* The problem *
Search the records for the string "sound" and return each line that has it.

Provided material Start Marker

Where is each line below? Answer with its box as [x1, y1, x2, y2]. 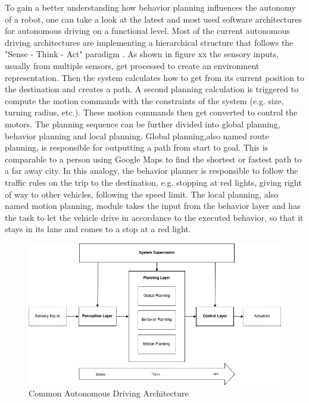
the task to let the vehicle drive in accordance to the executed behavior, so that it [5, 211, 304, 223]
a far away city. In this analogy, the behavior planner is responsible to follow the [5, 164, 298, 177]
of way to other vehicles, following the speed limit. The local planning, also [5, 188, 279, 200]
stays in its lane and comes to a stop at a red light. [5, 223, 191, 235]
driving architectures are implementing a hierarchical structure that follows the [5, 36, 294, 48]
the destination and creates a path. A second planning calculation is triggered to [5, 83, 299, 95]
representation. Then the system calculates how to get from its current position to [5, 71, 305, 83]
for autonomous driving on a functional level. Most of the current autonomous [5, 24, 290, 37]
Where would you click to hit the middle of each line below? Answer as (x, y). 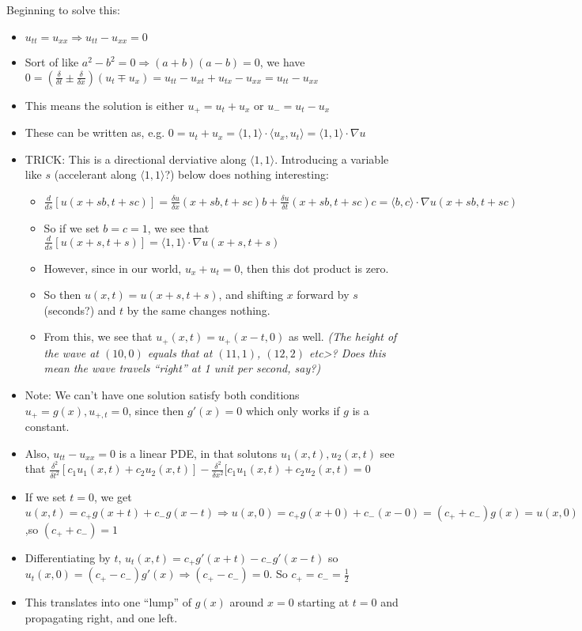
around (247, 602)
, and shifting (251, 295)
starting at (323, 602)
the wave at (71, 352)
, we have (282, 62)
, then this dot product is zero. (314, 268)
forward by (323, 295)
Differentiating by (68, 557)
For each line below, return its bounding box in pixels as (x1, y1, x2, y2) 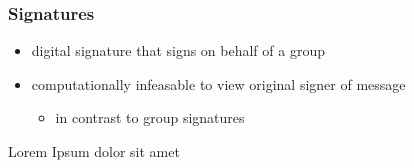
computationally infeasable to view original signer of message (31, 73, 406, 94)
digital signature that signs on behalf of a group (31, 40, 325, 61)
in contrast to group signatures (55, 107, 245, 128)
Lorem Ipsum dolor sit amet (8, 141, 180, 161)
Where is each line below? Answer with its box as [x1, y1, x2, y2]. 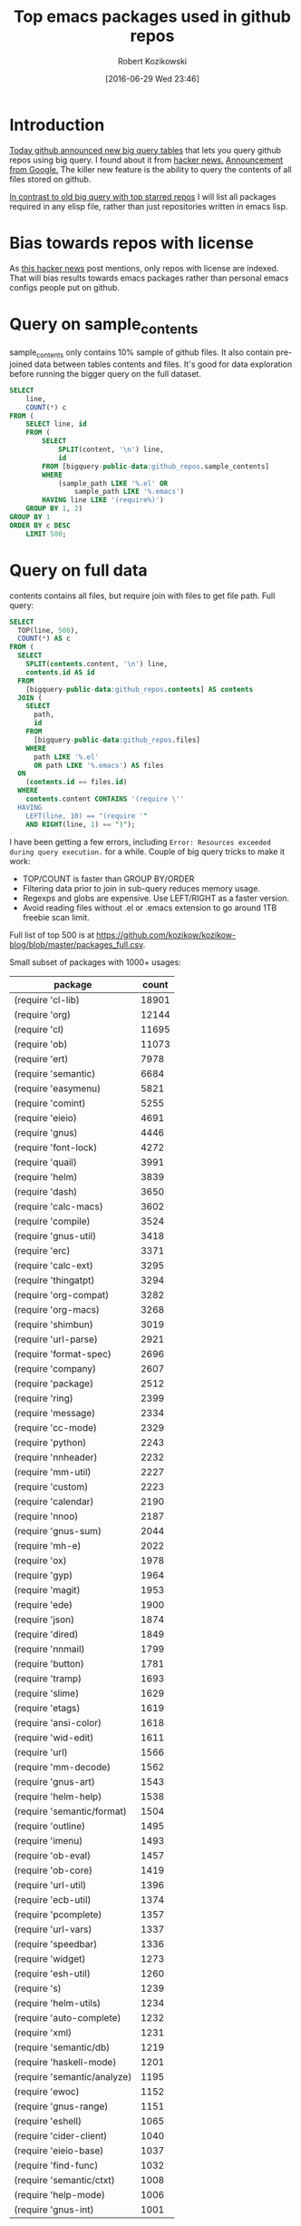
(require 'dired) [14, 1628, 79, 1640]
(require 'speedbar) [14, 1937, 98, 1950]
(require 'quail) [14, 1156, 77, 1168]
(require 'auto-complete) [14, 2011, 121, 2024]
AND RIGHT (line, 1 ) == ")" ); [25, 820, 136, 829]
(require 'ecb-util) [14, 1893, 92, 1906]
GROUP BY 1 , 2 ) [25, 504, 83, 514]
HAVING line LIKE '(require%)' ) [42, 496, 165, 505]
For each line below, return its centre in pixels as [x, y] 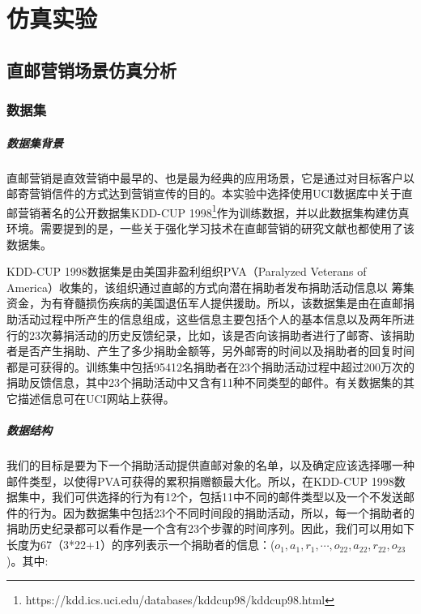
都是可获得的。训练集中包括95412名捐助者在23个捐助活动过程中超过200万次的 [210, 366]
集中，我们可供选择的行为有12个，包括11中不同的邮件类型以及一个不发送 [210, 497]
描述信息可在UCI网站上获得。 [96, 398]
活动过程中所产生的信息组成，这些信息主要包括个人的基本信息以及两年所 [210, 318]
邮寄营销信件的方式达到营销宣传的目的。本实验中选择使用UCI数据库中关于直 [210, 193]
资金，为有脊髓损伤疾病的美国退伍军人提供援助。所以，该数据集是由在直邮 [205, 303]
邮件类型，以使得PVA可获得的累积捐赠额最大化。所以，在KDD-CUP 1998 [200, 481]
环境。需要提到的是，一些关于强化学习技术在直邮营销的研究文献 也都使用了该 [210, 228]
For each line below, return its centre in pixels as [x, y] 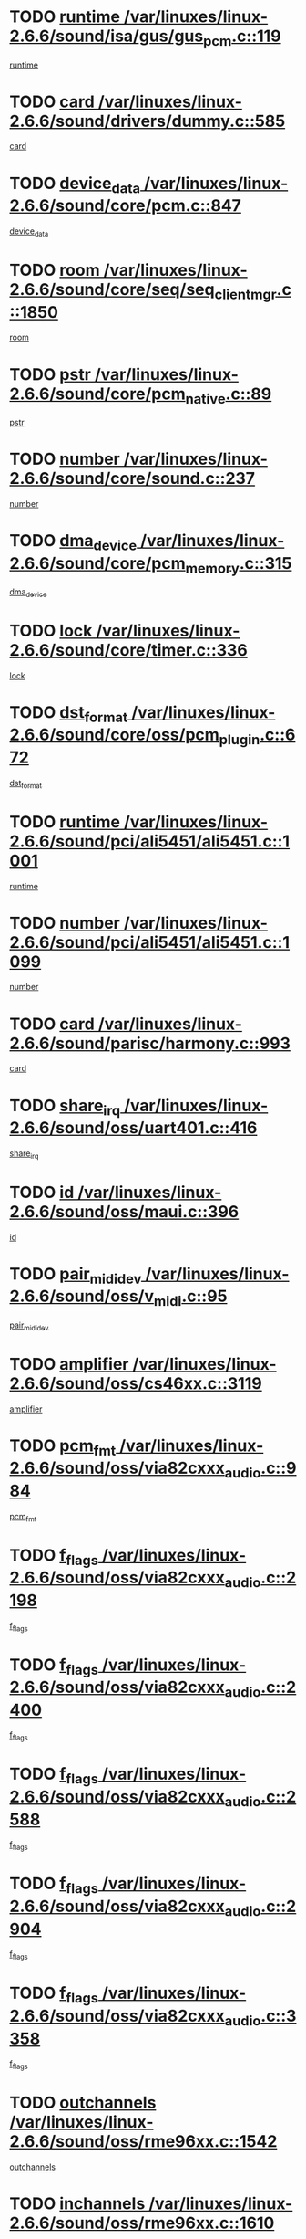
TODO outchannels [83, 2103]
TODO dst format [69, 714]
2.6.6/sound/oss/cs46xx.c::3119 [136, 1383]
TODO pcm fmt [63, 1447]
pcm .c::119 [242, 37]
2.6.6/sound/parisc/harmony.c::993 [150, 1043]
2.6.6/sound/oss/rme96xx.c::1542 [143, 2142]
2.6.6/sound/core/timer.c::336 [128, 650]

Provided material End Marker

* Answer to the exercise *
2.6.6/sound/oss/cs46xx.c::3119 [136, 1383]
2.6.6/sound/parisc/harmony.c::993 [150, 1043]
2.6.6/sound/oss/rme96xx.c::1542 [143, 2142]
2.6.6/sound/core/timer.c::336 [128, 650]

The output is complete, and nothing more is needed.